● **Task statement**
Reproduce every entry that follows word for word, but omit the images.

● **Excerpted records**
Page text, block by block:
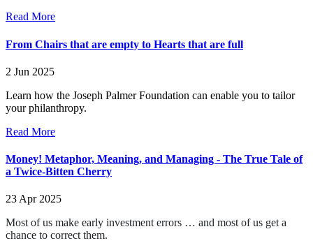
Read More
From Chairs that are empty to Hearts that are full
2 Jun 2025
Learn how the Joseph Palmer Foundation can enable you to tailor
your philanthropy.
Read More
Money! Metaphor, Meaning, and Managing - The True Tale of
a Twice-Bitten Cherry
23 Apr 2025
Most of us make early investment errors … and most of us get a
chance to correct them.

● **Task result**
Page text, block by block:
Read More
From Chairs that are empty to Hearts that are full
2 Jun 2025
Learn how the Joseph Palmer Foundation can enable you to tailor
your philanthropy.
Read More
Money! Metaphor, Meaning, and Managing - The True Tale of
a Twice-Bitten Cherry
23 Apr 2025
Most of us make early investment errors … and most of us get a
chance to correct them.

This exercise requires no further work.